David Moore got his shark eyes on when Nathan tripped over protocol and glided over to him to deliver “go upstairs” in a voice that only a murderer could find appealing.

The final banquet threw the whole thing up in the air with JJ and James ballsing up their food and Chris and Nathan playing push-me, pull me between the kitchen and table. Sarah Willingham, ever lovely and forthright, delivered the brutal honesty but in a way only she can. Basically, that’s honesty with a big dollop of heart.

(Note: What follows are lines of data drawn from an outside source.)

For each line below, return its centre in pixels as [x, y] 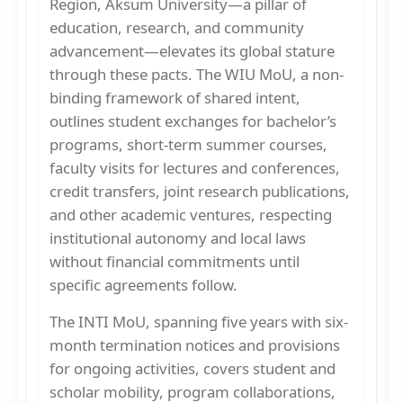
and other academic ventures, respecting [191, 214]
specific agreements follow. [143, 284]
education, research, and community [177, 27]
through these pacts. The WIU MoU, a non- [197, 74]
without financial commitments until [175, 261]
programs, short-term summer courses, [188, 144]
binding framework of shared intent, [175, 97]
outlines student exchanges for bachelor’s [193, 121]
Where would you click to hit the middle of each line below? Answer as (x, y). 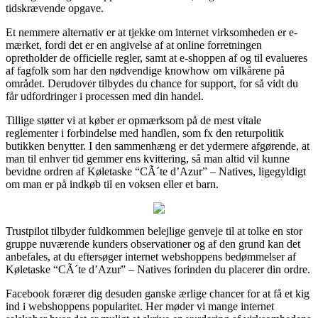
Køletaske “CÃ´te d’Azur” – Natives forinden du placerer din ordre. (158, 269)
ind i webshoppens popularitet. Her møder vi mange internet (140, 306)
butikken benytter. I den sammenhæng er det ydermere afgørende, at (158, 146)
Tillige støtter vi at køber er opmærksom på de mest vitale (133, 120)
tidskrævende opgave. (55, 8)
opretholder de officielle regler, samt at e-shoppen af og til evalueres (157, 57)
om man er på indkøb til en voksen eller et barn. (112, 184)
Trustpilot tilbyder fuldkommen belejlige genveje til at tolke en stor (154, 231)
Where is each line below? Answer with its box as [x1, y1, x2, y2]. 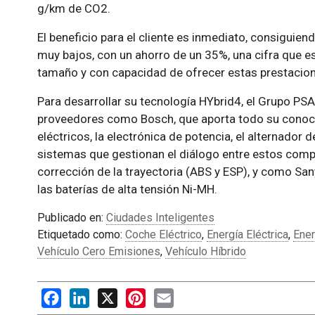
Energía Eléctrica [206, 228, 288, 241]
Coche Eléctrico [124, 228, 202, 241]
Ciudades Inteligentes [105, 211, 214, 224]
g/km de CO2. [37, 1, 110, 15]
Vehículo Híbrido [165, 245, 246, 258]
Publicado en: [37, 211, 106, 224]
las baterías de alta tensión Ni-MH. [37, 182, 217, 196]
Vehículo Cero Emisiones [37, 245, 160, 258]
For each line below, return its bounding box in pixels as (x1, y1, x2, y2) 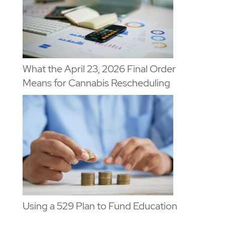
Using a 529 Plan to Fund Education (22, 199, 177, 212)
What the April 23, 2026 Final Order (22, 62, 176, 75)
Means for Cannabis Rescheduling (22, 76, 170, 89)
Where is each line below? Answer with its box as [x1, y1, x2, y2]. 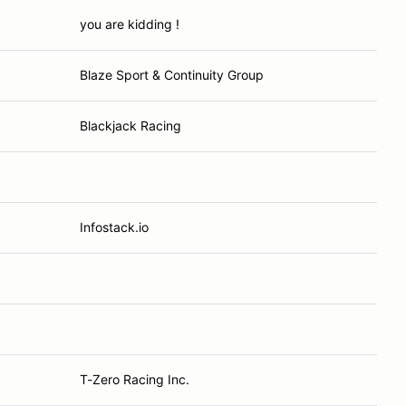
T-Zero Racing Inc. [80, 372, 189, 387]
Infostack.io [80, 219, 149, 235]
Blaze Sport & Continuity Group [80, 67, 264, 82]
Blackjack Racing [80, 118, 181, 133]
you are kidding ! [80, 16, 179, 32]
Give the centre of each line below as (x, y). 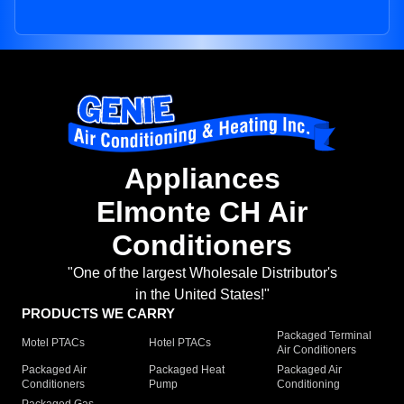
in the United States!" (202, 295)
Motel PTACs (53, 343)
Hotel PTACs (180, 343)
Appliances (202, 179)
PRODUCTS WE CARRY (98, 314)
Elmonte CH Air (202, 212)
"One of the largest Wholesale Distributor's (202, 273)
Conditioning (308, 385)
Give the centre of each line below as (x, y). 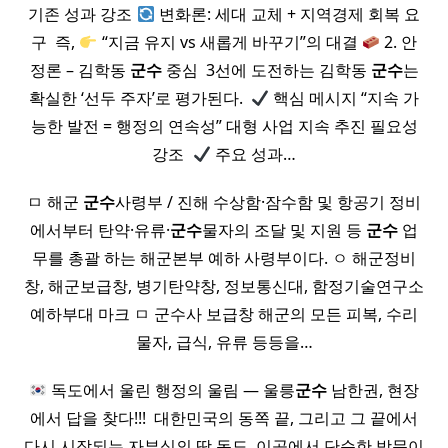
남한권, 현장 (373, 390)
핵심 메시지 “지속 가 (344, 98)
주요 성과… (253, 154)
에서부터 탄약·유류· (100, 230)
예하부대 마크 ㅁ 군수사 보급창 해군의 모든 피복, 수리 (224, 314)
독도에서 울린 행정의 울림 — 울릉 (171, 390)
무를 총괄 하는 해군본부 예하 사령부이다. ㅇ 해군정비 (224, 258)
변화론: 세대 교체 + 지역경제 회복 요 (287, 14)
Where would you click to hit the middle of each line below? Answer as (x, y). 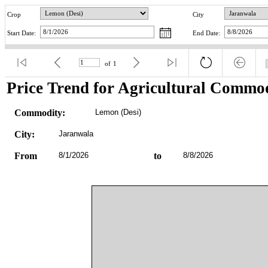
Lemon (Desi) (118, 112)
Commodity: (39, 112)
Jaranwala (76, 133)
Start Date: (22, 33)
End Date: (206, 33)
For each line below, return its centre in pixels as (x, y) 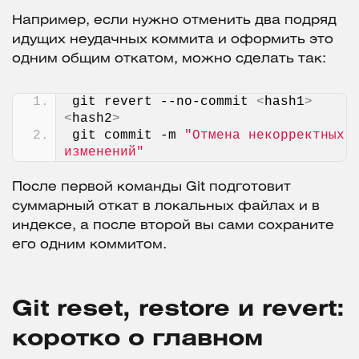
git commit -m (128, 135)
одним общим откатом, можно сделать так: (169, 58)
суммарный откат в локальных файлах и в (166, 206)
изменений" (104, 152)
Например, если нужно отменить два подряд (174, 20)
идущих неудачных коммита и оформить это (173, 39)
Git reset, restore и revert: (178, 309)
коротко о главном (137, 339)
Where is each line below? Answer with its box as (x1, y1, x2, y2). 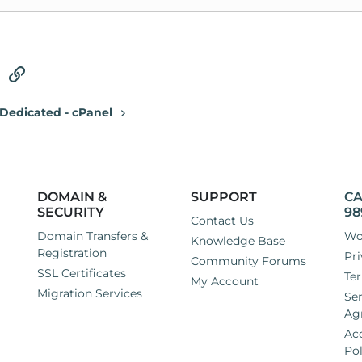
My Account (191, 274, 259, 289)
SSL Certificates (37, 266, 126, 281)
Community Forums (191, 254, 306, 269)
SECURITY (37, 204, 104, 221)
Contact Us (191, 213, 254, 229)
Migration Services (37, 286, 142, 301)
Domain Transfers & (37, 229, 148, 244)
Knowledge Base (191, 234, 285, 249)
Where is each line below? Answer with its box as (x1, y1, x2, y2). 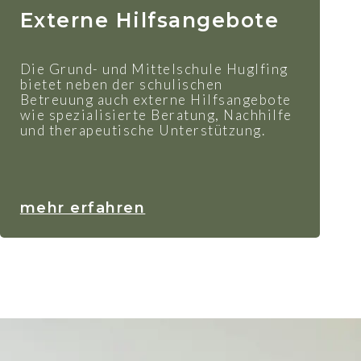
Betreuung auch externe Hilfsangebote (19, 90, 292, 108)
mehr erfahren (19, 198, 146, 217)
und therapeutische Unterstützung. (19, 121, 266, 139)
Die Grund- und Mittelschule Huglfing (19, 60, 288, 77)
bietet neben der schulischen (19, 75, 223, 93)
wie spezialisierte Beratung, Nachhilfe (19, 106, 293, 123)
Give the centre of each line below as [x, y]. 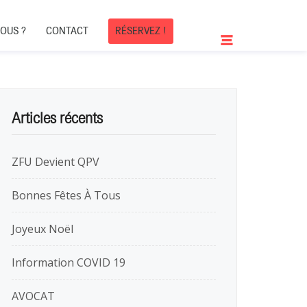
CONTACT [67, 31]
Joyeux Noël [42, 229]
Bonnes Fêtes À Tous [66, 195]
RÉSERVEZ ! [141, 31]
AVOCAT [33, 296]
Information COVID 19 [69, 262]
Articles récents [57, 118]
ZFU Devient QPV [56, 162]
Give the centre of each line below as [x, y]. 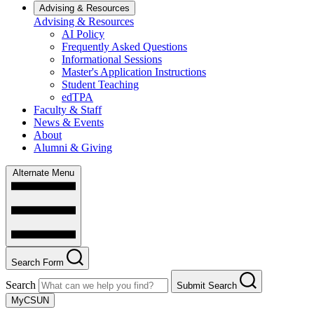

So who won? Well, by the time they were ready to announce, I felt like my head was in a vice. I wanted JJ and James to win, based solely on the fact that I hated Nathan with such a passion that I was prepared to go on a hunger-strike until someone taught him some manners. And win they did because, in short, it doesn’t matter how good your food is… because serving it with sour grapes will always spoil the occasion.

Like all good series of The Restaurant, this decision will polarise opinion…

About the author

I'm Mof Gimmers.

I've been writing about TV for a long time. I love it and loathe it in equal measures. I'm pretty sure the TV feels the same away about me too.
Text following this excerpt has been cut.